In this tutorial, we examine how clustered learning behaves when the central clustering server is removed and replaced with a peer-to-peer distributed gossip mechanism. We implement both centralized FedAvg and Decentralized Gossip Federated Learning from scratch and introduce client-side partition privacy by injecting limited noise into local model updates. Using controlled experiments on non-IID MNIST data, we examine how the strength of encryption, as measured by different epsilon values, directly affects the convergence speed, stability, and accuracy of the final model. Also, we study the practical trade-off between privacy guarantees and learning success in real-world distributed learning systems. Check it out Full Codes here.
import os, math, random, time
from dataclasses import dataclass
from typing import Dict, List, Tuple
import subprocess, sys
def pip_install(pkgs):
subprocess.check_call([sys.executable, "-m", "pip", "install", "-q"] + pkgs)

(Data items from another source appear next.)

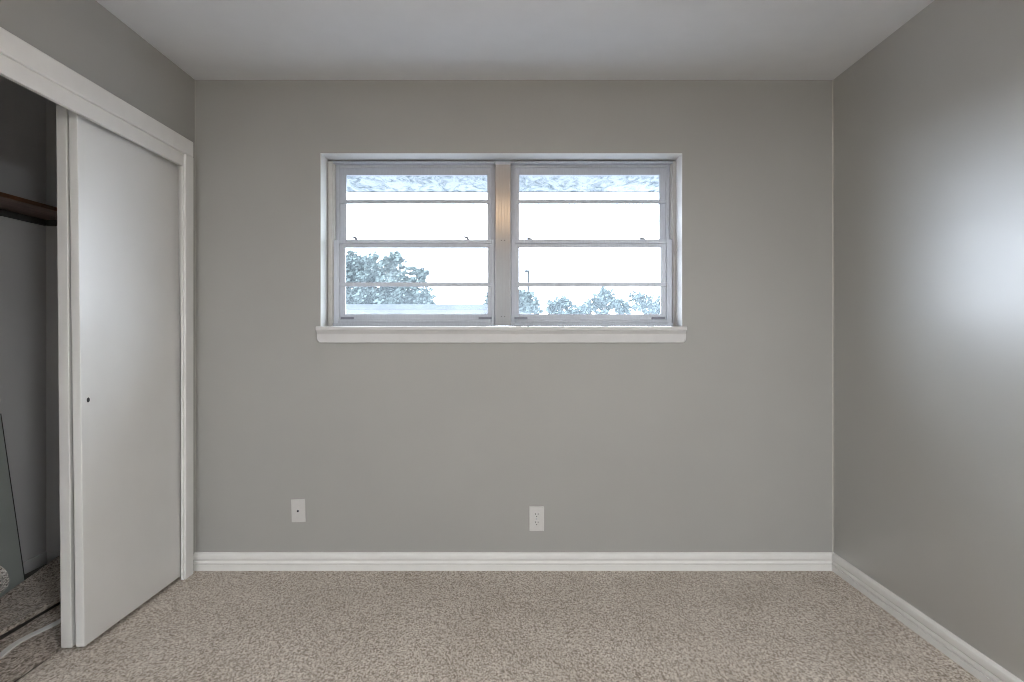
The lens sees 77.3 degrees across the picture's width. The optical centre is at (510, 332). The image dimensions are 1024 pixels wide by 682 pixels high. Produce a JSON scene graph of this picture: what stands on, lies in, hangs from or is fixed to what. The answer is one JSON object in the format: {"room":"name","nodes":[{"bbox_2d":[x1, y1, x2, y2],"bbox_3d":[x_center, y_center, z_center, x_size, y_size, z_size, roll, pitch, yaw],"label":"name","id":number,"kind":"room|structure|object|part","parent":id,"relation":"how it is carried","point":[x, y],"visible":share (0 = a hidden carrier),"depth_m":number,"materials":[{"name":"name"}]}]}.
{"room":"empty bedroom","nodes":[
{"label":"empty bedroom","id":0,"kind":"room"},
{"bbox_2d":[0,75,45,561],"bbox_3d":[-2.470,-0.015,2.109,0.100,2.490,2.643,0,0,0],"label":"wall","id":1,"kind":"structure","parent":0,"point":[22,110],"depth_m":3.18,"materials":[{"name":"paint"}]},
{"bbox_2d":[0,192,56,225],"bbox_3d":[-2.300,-0.580,2.109,0.240,0.049,2.443,0,0,0],"label":"closet shelf","id":2,"kind":"object","parent":1,"relation":"attached to","point":[11,206],"visible":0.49,"depth_m":3.05,"materials":[{"name":"brown wood"}]},
{"bbox_2d":[23,551,59,573],"bbox_3d":[-2.057,1.167,2.109,0.726,0.063,2.443,0,0,0],"label":"baseboard","id":3,"kind":"structure","parent":1,"relation":"attached to","point":[44,558],"depth_m":3.27,"materials":[{"name":"paint"}]},
{"bbox_2d":[46,98,59,551],"bbox_3d":[-2.057,-0.015,3.380,0.726,2.490,0.100,0,0,0],"label":"wall","id":4,"kind":"structure","parent":0,"point":[52,373],"depth_m":3.33,"materials":[{"name":"paint"}]},
{"bbox_2d":[0,0,194,570],"bbox_3d":[-1.634,-0.015,1.362,0.120,2.490,3.650,0,0,0],"label":"wall","id":5,"kind":"structure","parent":0,"point":[83,36],"depth_m":2.53,"materials":[{"name":"beige paint"}]},
{"bbox_2d":[56,105,75,647],"bbox_3d":[-1.657,0.162,2.729,0.058,2.011,0.717,0,0,0],"label":"door","id":6,"kind":"structure","parent":5,"relation":"in","point":[66,475],"depth_m":2.37,"materials":[{"name":"white paint"}]},
{"bbox_2d":[0,27,192,579],"bbox_3d":[-1.625,0.122,2.139,0.139,2.115,1.994,0,0,0],"label":"door frame","id":7,"kind":"structure","parent":5,"relation":"attached to","point":[21,63],"depth_m":2.84,"materials":[{"name":"white paint"}]},
{"bbox_3d":[-1.565,-0.896,2.139,0.019,0.077,1.994,0,0,0],"label":"head casing","id":8,"kind":"part","parent":7,"relation":"part of","materials":[{"name":"white paint"}]},
{"bbox_3d":[-1.565,0.161,3.099,0.019,2.038,0.074,0,0,0],"label":"casing","id":9,"kind":"part","parent":7,"relation":"part of","materials":[{"name":"white paint"}]},
{"bbox_2d":[69,110,180,646],"bbox_3d":[-1.610,0.157,2.729,0.060,2.013,0.717,0,0,0],"label":"door","id":10,"kind":"structure","parent":5,"relation":"in","point":[124,227],"depth_m":2.62,"materials":[{"name":"white paint"}]},
{"bbox_2d":[0,564,980,681],"bbox_3d":[-0.408,1.205,1.434,4.024,0.050,3.793,0,0,0],"label":"floor","id":11,"kind":"structure","parent":0,"point":[205,626],"depth_m":2.52,"materials":[{"name":"beige carpet"}]},
{"bbox_2d":[0,414,24,597],"bbox_3d":[-2.354,0.789,2.905,0.128,0.818,0.236,0,0,0],"label":"leaning board","id":12,"kind":"object","parent":11,"relation":"on","point":[11,560],"visible":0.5,"depth_m":2.98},
{"bbox_2d":[0,556,60,635],"bbox_3d":[-2.154,1.166,2.477,0.384,0.032,1.680,0,0,0],"label":"carpet remnant","id":13,"kind":"object","parent":11,"relation":"on","point":[40,591],"visible":0.66,"depth_m":2.82,"materials":[{"name":"beige carpet"}]},
{"bbox_2d":[0,566,8,592],"bbox_3d":[-2.244,1.074,2.405,0.143,0.148,0.735,0,0,0],"label":"roll","id":14,"kind":"object","parent":13,"relation":"on","point":[4,577],"visible":1,"depth_m":2.75,"materials":[{"name":"beige carpet"}]},
{"bbox_2d":[0,604,62,681],"bbox_3d":[-1.831,1.182,2.452,0.275,0.026,1.730,0,0,0],"label":"carpet remnant","id":15,"kind":"object","parent":11,"relation":"on","point":[32,652],"depth_m":2.41,"materials":[{"name":"beige carpet"}]},
{"bbox_3d":[-1.847,1.173,2.538,0.068,0.008,0.901,0,0,2],"label":"floor strip","id":16,"kind":"part","parent":15,"relation":"part of","materials":[{"name":"beige carpet"}]},
{"bbox_2d":[195,80,831,551],"bbox_3d":[0.030,0.110,3.297,3.448,2.740,0.220,0,0,0],"label":"wall","id":17,"kind":"structure","parent":0,"point":[719,439],"depth_m":3.19,"materials":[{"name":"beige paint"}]},
{"bbox_2d":[291,499,305,521],"bbox_3d":[-1.058,0.883,3.182,0.073,0.116,0.011,0,0,0],"label":"cable plate","id":18,"kind":"object","parent":17,"relation":"attached to","point":[298,512],"visible":1,"depth_m":3.18,"materials":[{"name":"plastic"}]},
{"bbox_2d":[328,161,494,325],"bbox_3d":[-0.506,-0.466,3.343,0.880,0.860,0.088,0,0,0],"label":"window","id":19,"kind":"structure","parent":17,"relation":"in","point":[338,171],"depth_m":3.32,"materials":[{"name":"paint"}]},
{"bbox_3d":[-0.500,-0.267,3.323,0.832,0.432,0.028,0,0,0],"label":"sash","id":20,"kind":"part","parent":19,"relation":"part of","materials":[{"name":"metal"}]},
{"bbox_3d":[-0.498,-0.059,3.305,0.789,0.014,0.011,0,0,0],"label":"lift rail","id":21,"kind":"part","parent":19,"relation":"part of","materials":[{"name":"metal"}]},
{"bbox_3d":[-0.503,-0.674,3.356,0.839,0.444,0.028,0,0,0],"label":"sash","id":22,"kind":"part","parent":19,"relation":"part of","materials":[{"name":"metal"}]},
{"bbox_2d":[320,153,681,325],"bbox_3d":[-0.048,-0.465,3.288,1.802,0.863,0.200,0,0,0],"label":"lining","id":23,"kind":"object","parent":17,"relation":"attached to","point":[324,157],"visible":0.59,"depth_m":3.25,"materials":[{"name":"white paint"}]},
{"bbox_2d":[316,326,686,342],"bbox_3d":[-0.048,0.008,3.271,1.834,0.082,0.232,0,0,0],"label":"window sill","id":24,"kind":"structure","parent":17,"relation":"attached to","point":[325,334],"depth_m":3.17,"materials":[{"name":"paint"}]},
{"bbox_3d":[-0.048,-0.004,3.167,1.829,0.018,0.009,0,0,0],"label":"cove moulding","id":25,"kind":"part","parent":24,"relation":"part of","materials":[{"name":"paint"}]},
{"bbox_2d":[347,176,658,192],"bbox_3d":[0.000,-0.973,3.727,7.200,0.174,0.640,0,0,0],"label":"roof eave","id":26,"kind":"object","parent":17,"relation":"attached to","point":[355,184],"depth_m":3.84,"materials":[{"name":"paint"}]},
{"bbox_2d":[193,552,832,570],"bbox_3d":[0.015,1.135,3.180,3.178,0.090,0.015,0,0,0],"label":"baseboard","id":27,"kind":"structure","parent":17,"relation":"attached to","point":[203,561],"depth_m":3.18,"materials":[{"name":"white paint"}]},
{"bbox_2d":[529,506,543,530],"bbox_3d":[0.128,0.924,3.183,0.073,0.122,0.009,0,0,0],"label":"power outlet","id":28,"kind":"object","parent":17,"relation":"attached to","point":[536,513],"visible":1,"depth_m":3.18,"materials":[{"name":"plastic"}]},
{"bbox_2d":[533,520,539,525],"bbox_3d":[0.128,0.944,3.180,0.034,0.027,0.003,0,0,0],"label":"receptacle","id":29,"kind":"object","parent":28,"relation":"attached to","point":[535,522],"depth_m":3.18,"materials":[{"name":"plastic"}]},
{"bbox_2d":[533,512,539,517],"bbox_3d":[0.128,0.903,3.180,0.034,0.027,0.003,0,0,0],"label":"receptacle","id":30,"kind":"object","parent":28,"relation":"attached to","point":[535,514],"depth_m":3.18,"materials":[{"name":"plastic"}]},
{"bbox_2d":[495,161,675,325],"bbox_3d":[0.390,-0.466,3.339,0.944,0.860,0.097,0,0,0],"label":"window","id":31,"kind":"structure","parent":17,"relation":"in","point":[666,170],"depth_m":3.31,"materials":[{"name":"paint"}]},
{"bbox_3d":[0.419,-0.674,3.356,0.838,0.444,0.028,0,0,0],"label":"sash","id":32,"kind":"part","parent":31,"relation":"part of","materials":[{"name":"metal"}]},
{"bbox_3d":[0.417,-0.268,3.323,0.831,0.434,0.028,0,0,0],"label":"sash","id":33,"kind":"part","parent":31,"relation":"part of","materials":[{"name":"metal"}]},
{"bbox_3d":[0.415,-0.059,3.305,0.788,0.014,0.011,0,0,0],"label":"lift rail","id":34,"kind":"part","parent":31,"relation":"part of","materials":[{"name":"metal"}]},
{"bbox_2d":[832,80,832,551],"bbox_3d":[1.602,-0.085,3.185,0.004,2.350,0.004,0,0,0],"label":"caulk","id":35,"kind":"structure","parent":17,"relation":"attached to","point":[832,80],"depth_m":3.19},
{"bbox_2d":[96,0,933,79],"bbox_3d":[-0.308,-1.310,-0.213,4.424,0.100,7.400,0,0,0],"label":"ceiling","id":36,"kind":"structure","parent":0,"point":[206,39],"depth_m":2.72,"materials":[{"name":"paint"}]},
{"bbox_2d":[833,0,1023,680],"bbox_3d":[1.679,0.110,1.362,0.150,2.740,3.650,0,0,0],"label":"wall","id":37,"kind":"structure","parent":0,"point":[928,124],"depth_m":2.42,"materials":[{"name":"beige paint"}]},
{"bbox_2d":[832,552,1023,681],"bbox_3d":[1.597,1.135,1.362,0.015,0.090,3.650,0,0,0],"label":"baseboard","id":38,"kind":"structure","parent":37,"relation":"attached to","point":[969,658],"depth_m":2.46,"materials":[{"name":"white paint"}]},
{"label":"outside","id":39,"kind":"structure","parent":0,"visible":0},
{"bbox_3d":[0.000,1.730,83.387,240.000,0.100,159.600,0,0,0],"label":"ground","id":40,"kind":"structure","parent":39,"visible":0},
{"bbox_2d":[346,249,437,303],"bbox_3d":[-8.118,-1.643,37.335,8.052,6.645,3.825,0,0,0],"label":"leafy tree","id":41,"kind":"object","parent":40,"relation":"on","point":[366,268],"visible":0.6,"depth_m":36.66,"materials":[{"name":"green plant"}]},
{"bbox_2d":[346,304,529,313],"bbox_3d":[-7.410,0.206,28.162,17.181,2.948,6.050,0,0,0],"label":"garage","id":42,"kind":"structure","parent":40,"relation":"on","point":[350,308],"depth_m":25.16,"materials":[{"name":"white"}]},
{"bbox_2d":[484,289,543,313],"bbox_3d":[0.034,-0.446,37.151,3.802,4.252,1.646,0,0,0],"label":"leafy tree","id":43,"kind":"object","parent":40,"relation":"on","point":[526,303],"visible":0.41,"depth_m":36.90,"materials":[{"name":"green plant"}]},
{"bbox_2d":[525,270,529,291],"bbox_3d":[1.101,-1.283,43.187,0.360,5.926,0.240,0,0,0],"label":"street lamp","id":44,"kind":"object","parent":40,"relation":"on","point":[526,271],"visible":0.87,"depth_m":43.15,"materials":[{"name":"grey metal"}]},
{"bbox_2d":[545,295,584,313],"bbox_3d":[4.050,-0.576,48.154,3.086,4.512,1.592,0,0,0],"label":"leafy tree","id":45,"kind":"object","parent":40,"relation":"on","point":[557,306],"visible":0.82,"depth_m":47.95,"materials":[{"name":"green plant"}]},
{"bbox_2d":[575,287,635,313],"bbox_3d":[8.755,-1.380,59.182,5.639,6.120,3.177,0,0,0],"label":"leafy tree","id":46,"kind":"object","parent":40,"relation":"on","point":[604,301],"visible":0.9,"depth_m":58.77,"materials":[{"name":"green plant"}]},
{"bbox_2d":[627,290,659,313],"bbox_3d":[16.339,-1.660,73.224,6.296,6.679,3.212,0,0,0],"label":"leafy tree","id":47,"kind":"object","parent":40,"relation":"on","point":[644,303],"visible":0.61,"depth_m":72.77,"materials":[{"name":"green plant"}]}
]}

pip_install(["torch", "torchvision", "numpy", "matplotlib", "networkx", "tqdm"])
import numpy as np
import torch
import torch.nn as nn
import torch.nn.functional as F
from torch.utils.data import DataLoader, Subset
from torchvision import datasets, transforms
import matplotlib.pyplot as plt
import networkx as nx
from tqdm import trange
SEED = 7
random.seed(SEED)
np.random.seed(SEED)
torch.manual_seed(SEED)
torch.cuda.manual_seed_all(SEED)
torch.backends.cudnn.deterministic = False
torch.backends.cudnn.benchmark = True
transform = transforms.Compose([transforms.ToTensor()])
train_ds = datasets.MNIST(root="/content/data", train=True, download=True, transform=transform)
test_ds = datasets.MNIST(root="/content/data", train=False, download=True, transform=transform)
We set up the workspace and installed all the necessary dependencies. We implement random seeds and device settings to maintain reproducibility in all tests. We also upload the MNIST dataset, which serves as a lightweight but effective benchmark for hybrid learning tests. Check it out Full Codes here.
def make_noniid_clients(dataset, num_clients=20, shards_per_client=2, seed=SEED):
rng = np.random.default_rng(seed)
y = np.array([dataset[i][1] for i in range(len(dataset))])
idx = np.arange(len(dataset))
idx_sorted = idx[np.argsort(y)]
num_shards = num_clients * shards_per_client
shard_size = len(dataset) // num_shards
shards = [idx_sorted[i*shard_size:(i+1)*shard_size] for i in range(num_shards)]
rng.shuffle(shards)
client_indices = []
for c in range(num_clients):
take = shards[c*shards_per_client:(c+1)*shards_per_client]
client_indices.append(np.concatenate(take))
return client_indices
NUM_CLIENTS = 20
client_indices = make_noniid_clients(train_ds, num_clients=NUM_CLIENTS, shards_per_client=2)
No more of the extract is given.